Recorded data:
----
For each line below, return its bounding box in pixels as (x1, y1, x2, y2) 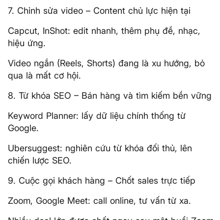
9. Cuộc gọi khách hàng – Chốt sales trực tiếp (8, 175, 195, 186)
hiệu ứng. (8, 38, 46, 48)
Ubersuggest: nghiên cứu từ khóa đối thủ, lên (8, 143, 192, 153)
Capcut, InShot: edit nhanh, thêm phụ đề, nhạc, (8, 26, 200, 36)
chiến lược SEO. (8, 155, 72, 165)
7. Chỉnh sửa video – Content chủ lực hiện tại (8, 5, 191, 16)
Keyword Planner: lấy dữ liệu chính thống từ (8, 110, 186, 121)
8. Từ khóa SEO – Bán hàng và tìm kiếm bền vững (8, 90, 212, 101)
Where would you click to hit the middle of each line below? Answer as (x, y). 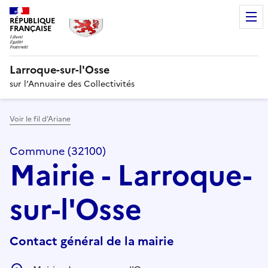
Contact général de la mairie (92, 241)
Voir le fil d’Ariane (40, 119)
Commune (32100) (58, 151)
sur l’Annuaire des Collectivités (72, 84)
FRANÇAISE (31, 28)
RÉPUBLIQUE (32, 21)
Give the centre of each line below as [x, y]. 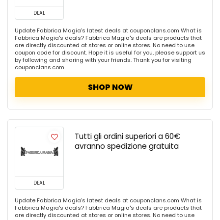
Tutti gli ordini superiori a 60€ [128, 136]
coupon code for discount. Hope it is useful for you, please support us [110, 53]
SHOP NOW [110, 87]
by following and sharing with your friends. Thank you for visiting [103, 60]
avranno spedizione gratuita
----
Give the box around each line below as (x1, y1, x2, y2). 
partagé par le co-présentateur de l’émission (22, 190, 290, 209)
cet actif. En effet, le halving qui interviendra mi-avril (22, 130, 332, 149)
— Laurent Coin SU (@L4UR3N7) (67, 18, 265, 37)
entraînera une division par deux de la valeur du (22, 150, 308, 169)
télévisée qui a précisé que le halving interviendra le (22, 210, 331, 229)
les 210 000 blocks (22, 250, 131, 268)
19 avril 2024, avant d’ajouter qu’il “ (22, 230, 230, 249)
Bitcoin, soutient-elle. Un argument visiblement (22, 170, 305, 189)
----
Retype only this portion of the data above: the line containing "Capcut, InShot: edit", the line containing "8. Từ khóa SEO", and all lines between them, exactly.

REPLY –
Capcut, InShot: edit nhanh, thêm phụ đề, nhạc, (8, 26, 200, 36)
chiến lược SEO. (8, 155, 72, 165)
7. Chỉnh sửa video – Content chủ lực hiện tại (8, 5, 191, 16)
Keyword Planner: lấy dữ liệu chính thống từ (8, 110, 186, 121)
8. Từ khóa SEO – Bán hàng và tìm kiếm bền vững (8, 90, 212, 101)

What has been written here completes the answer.